▸ Exercise details:
Report each line of the records where "energy" occurs.
Segment Start: Records for processing
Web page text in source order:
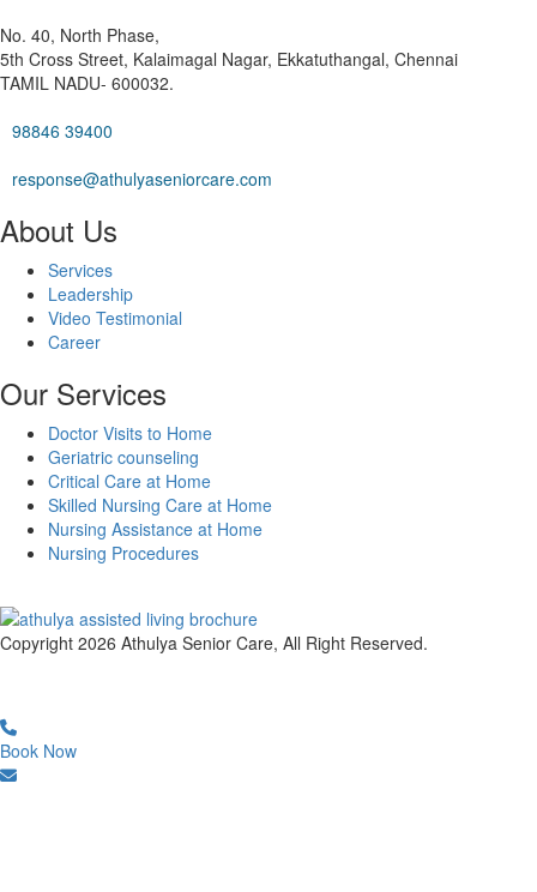
No. 40, North Phase,
5th Cross Street, Kalaimagal Nagar, Ekkatuthangal, Chennai
TAMIL NADU- 600032.
98846 39400
response@athulyaseniorcare.com
About Us
Services
Leadership
Video Testimonial
Career
Our Services
Doctor Visits to Home
Geriatric counseling
Critical Care at Home
Skilled Nursing Care at Home
Nursing Assistance at Home
Nursing Procedures
Copyright 2026 Athulya Senior Care, All Right Reserved.
Book Now
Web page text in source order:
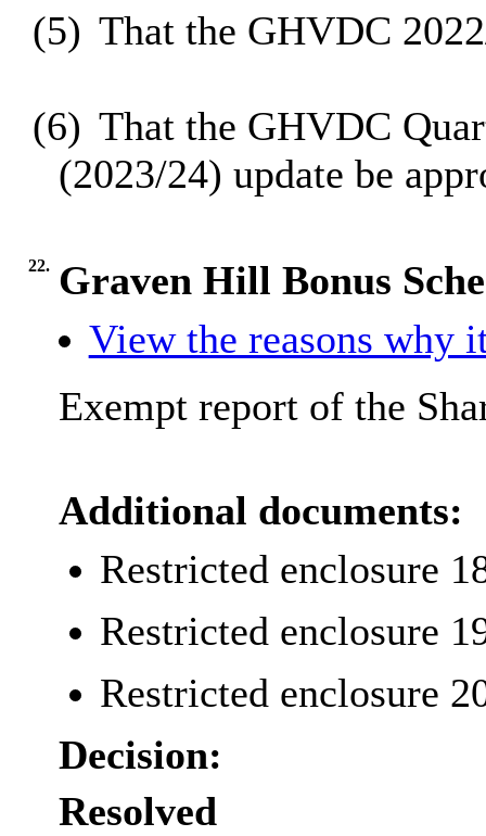
(5) That the GHVDC
(6) That the GHVDC
(2023/24) update be
22. Graven Hill Bonus
View the reasons why
Exempt report of the
Additional documents:
Restricted enclosure
Restricted enclosure
Restricted enclosure
Decision:
Resolved
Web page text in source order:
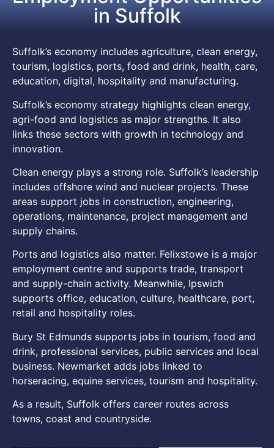
in Suffolk
Suffolk’s economy includes agriculture, clean energy,
tourism, logistics, ports, food and drink, health, care,
education, digital, hospitality and manufacturing.
Suffolk’s economy strategy highlights clean energy,
agri-food and logistics as major strengths. It also
links these sectors with growth in technology and
innovation.
Clean energy plays a strong role. Suffolk’s leadership
includes offshore wind and nuclear projects. These
areas support jobs in construction, engineering,
operations, maintenance, project management and
supply chains.
Ports and logistics also matter. Felixstowe is a major
employment centre and supports trade, transport
and supply-chain activity. Meanwhile, Ipswich
supports office, education, culture, healthcare, port,
retail and hospitality roles.
Bury St Edmunds supports jobs in tourism, food and
drink, professional services, public services and local
business. Newmarket adds jobs linked to
horseracing, equine services, tourism and hospitality.
As a result, Suffolk offers career routes across
towns, coast and countryside.
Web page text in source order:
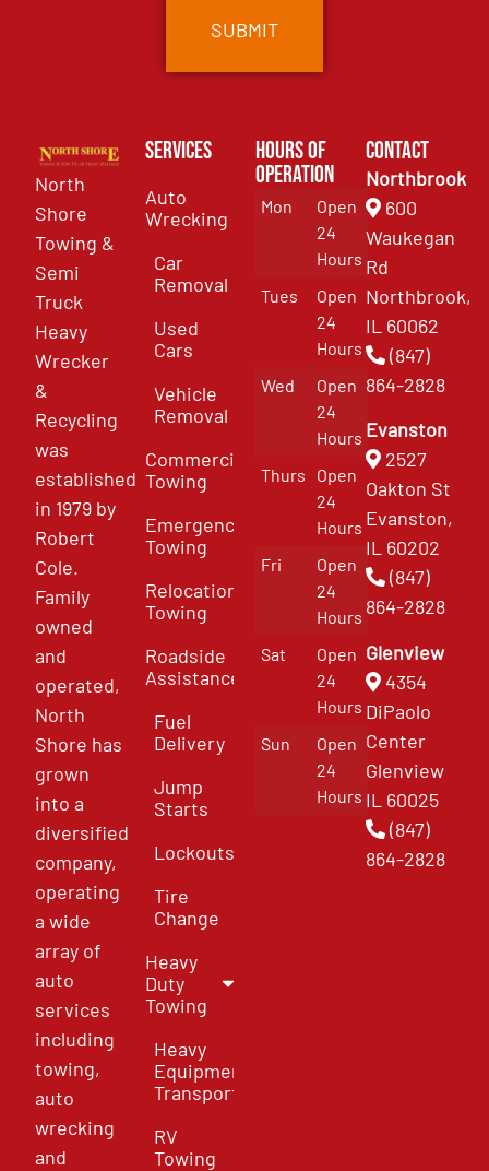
Segment End: Records for processing
▸ Result of this exercise:
Suffolk’s economy includes agriculture, clean energy,
Suffolk’s economy strategy highlights clean energy,
Clean energy plays a strong role. Suffolk’s leadership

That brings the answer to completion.